1. The Drum (4" PVC Pipe at 10')
I built a jig for the router that allowed the operator to raise and lower it while another person pushed the PVC through a chute of sorts. This allows for fairly uniform holes to be cut into the pipe. In the photo, the pipe is sitting on top of the chute, but for cutting it was fed through underneath. In the background you can barely see the router resting on its swing arm away from the pipe.

In order to keep the pipe straight when cutting, we snapped a chalk line on the pipe and marked the router's swing arm to indicate where the bit's center was. All we had to do was align the two and we had a straight line of cuts.




After the cuts were made, we cut two gates in the pipe to facilitate loading of the snow. Small hinges allow them to swing open and velcro holds it shut. 



2. The Power Plant (2 RPM Motor rated at 220 in./lb.)
Found a 2 RPM motor on line and built a plywood box to house it. I soldered on 2 cables then ran them through the box wall with a strain relief. The ends got a male and female edison connector, which allows multiple snow drums to be run in parallel. It worked out well because the motors draw 1.5 amps each and we are using 8 snow drums, so we can run all of them on a 15 amp circuit.







3. Connecting Them
A 4" hole saw made cutting plywood discs easy. We ran a half inch bolt through it, then halfway through a shaft coupler. I couldn't find any threaded couplers so I tack welded the two together. The idea of course is that the disc is inserted into the pipe and the two are screwed together. The coupler is slid onto the motor shaft and locked on with the set screw.

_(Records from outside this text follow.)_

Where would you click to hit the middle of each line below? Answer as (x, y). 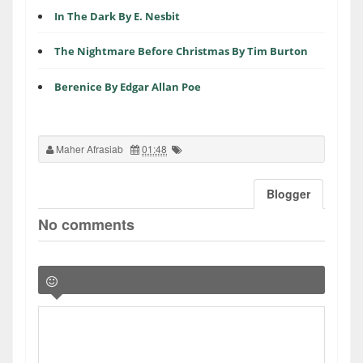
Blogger (288, 193)
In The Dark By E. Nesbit (117, 16)
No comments (86, 224)
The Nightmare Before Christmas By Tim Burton (181, 51)
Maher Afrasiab (90, 148)
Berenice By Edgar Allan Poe (128, 86)
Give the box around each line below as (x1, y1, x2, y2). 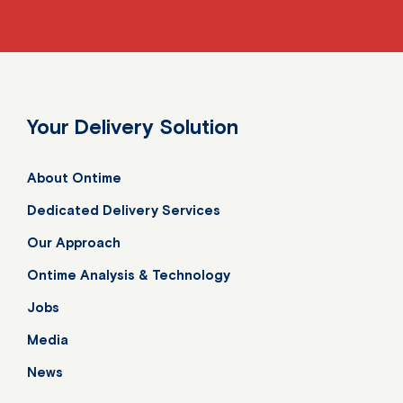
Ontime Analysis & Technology (27, 267, 230, 283)
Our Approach (27, 235, 121, 251)
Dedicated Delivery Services (27, 202, 220, 219)
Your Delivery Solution (27, 114, 238, 139)
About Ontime (27, 170, 121, 186)
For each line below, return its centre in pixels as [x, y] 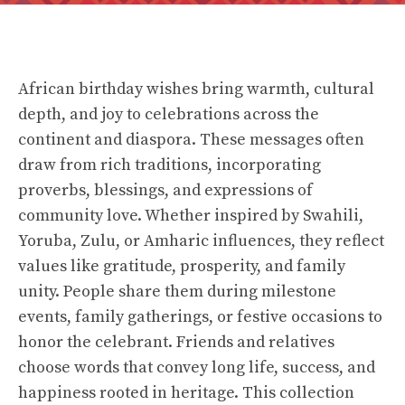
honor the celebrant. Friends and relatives [176, 342]
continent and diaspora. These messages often [191, 140]
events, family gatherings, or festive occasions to [200, 317]
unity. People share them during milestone [177, 292]
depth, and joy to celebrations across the [169, 114]
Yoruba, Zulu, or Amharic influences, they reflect [201, 241]
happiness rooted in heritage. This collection [186, 393]
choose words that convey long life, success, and [197, 367]
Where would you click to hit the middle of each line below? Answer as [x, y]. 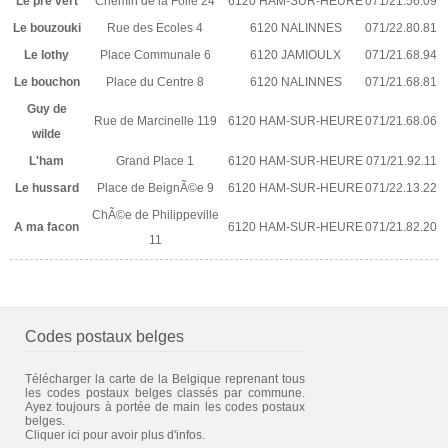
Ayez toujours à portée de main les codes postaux [165, 406]
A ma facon [46, 226]
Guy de [46, 108]
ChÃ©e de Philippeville [155, 214]
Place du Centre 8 [155, 81]
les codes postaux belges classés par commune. [165, 392]
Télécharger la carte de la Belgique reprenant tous [165, 378]
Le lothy [46, 54]
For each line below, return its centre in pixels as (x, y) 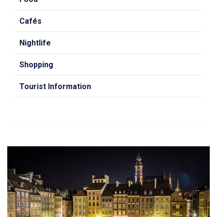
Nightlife (35, 43)
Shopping (36, 65)
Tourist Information (55, 86)
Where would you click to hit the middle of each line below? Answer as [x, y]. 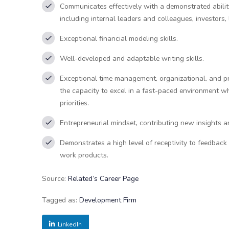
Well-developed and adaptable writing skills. [132, 59]
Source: [55, 179]
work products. [84, 155]
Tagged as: [61, 200]
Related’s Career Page [103, 179]
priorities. [74, 103]
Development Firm [108, 200]
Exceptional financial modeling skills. [119, 39]
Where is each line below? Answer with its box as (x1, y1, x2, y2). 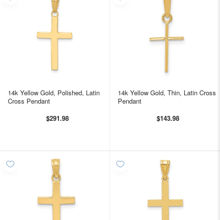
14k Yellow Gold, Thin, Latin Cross (118, 87, 216, 97)
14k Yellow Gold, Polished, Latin (8, 87, 100, 97)
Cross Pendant (8, 96, 50, 106)
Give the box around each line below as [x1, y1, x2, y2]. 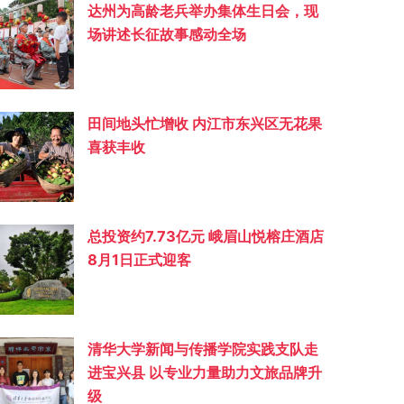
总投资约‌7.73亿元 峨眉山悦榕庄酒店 [87, 226, 324, 245]
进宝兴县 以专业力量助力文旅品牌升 [87, 363, 322, 381]
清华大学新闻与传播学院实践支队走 [87, 339, 318, 358]
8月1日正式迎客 [87, 250, 191, 269]
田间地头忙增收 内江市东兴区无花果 [87, 114, 322, 133]
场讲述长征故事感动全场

The other end of the pipe gets a similar disc and bolt, but without the coupler. The motor box is screwed to a hog trough and a block of plywood with a hole in it acts as an idler for the free end of the pipe. Sorry I don't have a photo of it, its hard to explain.

Once its all put together we painted it black and drilled holes for C Clamps in the trough to hang it.

Overall:
PVC - $10
Motor $22 ish
Coupler $5

Most of the other hardware any theatre will have lying around somewhere, but the cost of it all would maybe be around 20 bucks. So overall, to build this from scratch it would cost maybe 60-70 dollars depending on tax and where you get your materials. 

With 3/4" holes cut 2" long and spaced 2" apart, and 8 rows of such holes, we got about 80 seconds of steady snowfall when the pipe was stuffed about 2" high with shredded plastic snow.

Hope this helps someone if they're looking to build a nice snowfall, I'll see if I can link a video once we get this show running...


----------



## Tyler Dunlop (Nov 20, 2014)

I know this post is nearly 2 years old, but here's hoping for a reply...

I'm thinking of building a similar rig, however I have a few questions. In my initial plans I wanted to use PVC and shredded plastic snow, I am a bit concerned about static cling between the snow and PVC. Have you noticed any clogging of the holes? Second, my ceiling is pushing 30', I'm curious what the spread width will be a floor level. How high is your drum, and how wide is the snowfall spread?


----------



## TDN (Nov 21, 2014)

Why not use sonotube instead of PVC? It's a lot lighter, it's easier to cut through for holes, and much less worries for static.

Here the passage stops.